Requirement:
Keyword search on "better": report each line of the records that contains it.

-- -- --

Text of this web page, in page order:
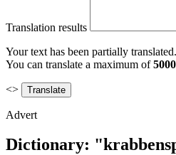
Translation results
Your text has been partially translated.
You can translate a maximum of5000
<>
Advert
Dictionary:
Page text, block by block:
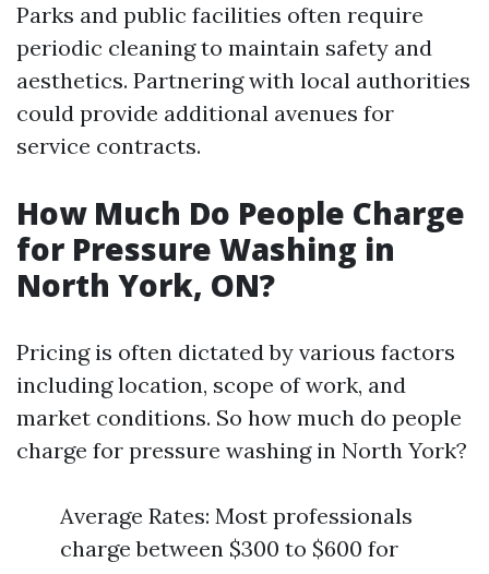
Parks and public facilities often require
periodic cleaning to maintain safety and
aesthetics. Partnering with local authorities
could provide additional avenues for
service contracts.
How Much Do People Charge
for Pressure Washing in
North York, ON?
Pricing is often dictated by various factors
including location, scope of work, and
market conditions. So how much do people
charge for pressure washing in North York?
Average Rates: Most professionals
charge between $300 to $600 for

-- -- --

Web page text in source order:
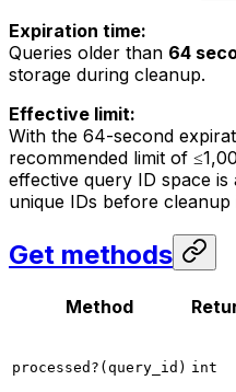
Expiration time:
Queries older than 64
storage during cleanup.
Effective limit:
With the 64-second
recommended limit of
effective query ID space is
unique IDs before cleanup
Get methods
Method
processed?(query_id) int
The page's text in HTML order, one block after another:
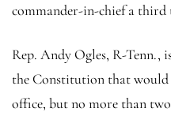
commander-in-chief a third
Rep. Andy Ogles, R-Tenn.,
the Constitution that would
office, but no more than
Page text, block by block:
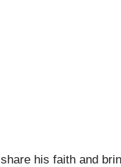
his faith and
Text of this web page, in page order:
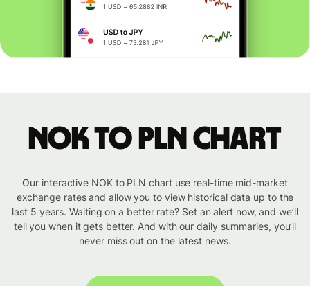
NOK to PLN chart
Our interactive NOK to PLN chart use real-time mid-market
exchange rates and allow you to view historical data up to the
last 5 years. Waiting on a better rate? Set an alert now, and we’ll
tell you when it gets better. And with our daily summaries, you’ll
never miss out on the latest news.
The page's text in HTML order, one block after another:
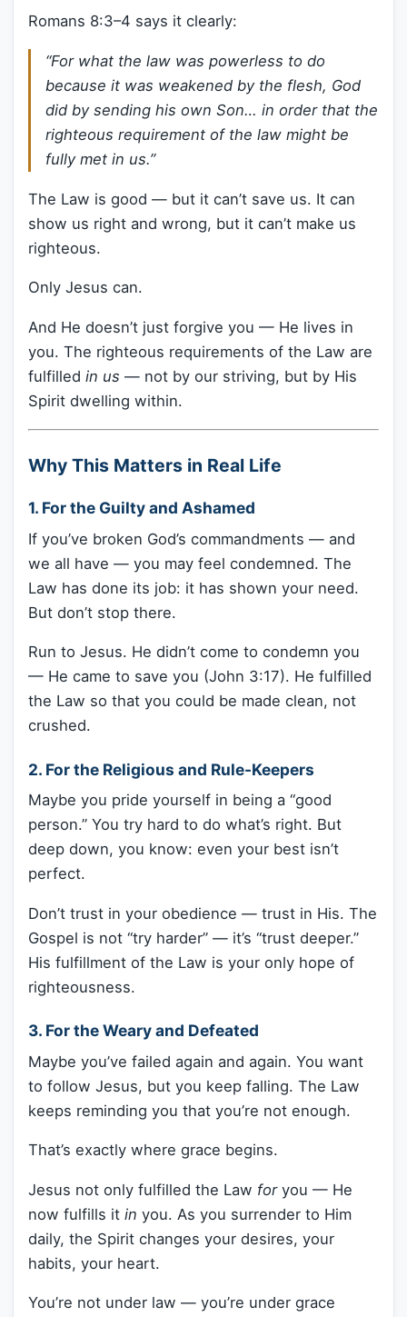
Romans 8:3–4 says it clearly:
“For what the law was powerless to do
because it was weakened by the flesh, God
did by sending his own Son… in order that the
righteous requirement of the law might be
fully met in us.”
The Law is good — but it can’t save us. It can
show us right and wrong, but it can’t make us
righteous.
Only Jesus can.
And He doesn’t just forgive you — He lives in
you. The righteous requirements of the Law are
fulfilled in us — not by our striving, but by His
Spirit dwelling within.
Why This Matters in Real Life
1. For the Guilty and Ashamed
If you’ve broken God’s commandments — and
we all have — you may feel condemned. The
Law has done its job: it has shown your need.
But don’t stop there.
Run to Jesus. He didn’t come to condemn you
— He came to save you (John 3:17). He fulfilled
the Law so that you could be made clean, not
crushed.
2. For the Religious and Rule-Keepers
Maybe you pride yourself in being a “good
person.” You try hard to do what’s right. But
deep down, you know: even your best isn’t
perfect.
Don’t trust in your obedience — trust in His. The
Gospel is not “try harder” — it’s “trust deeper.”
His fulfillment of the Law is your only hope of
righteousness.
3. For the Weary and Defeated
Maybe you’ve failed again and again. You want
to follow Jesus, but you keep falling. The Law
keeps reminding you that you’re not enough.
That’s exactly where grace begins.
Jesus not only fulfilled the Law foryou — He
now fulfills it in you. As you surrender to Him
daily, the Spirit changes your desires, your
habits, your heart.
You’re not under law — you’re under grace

-- -- --

Answer box:
last 5 years. Waiting on a better rate? Set an alert now, and we’ll
tell you when it gets better. And with our daily summaries, you’ll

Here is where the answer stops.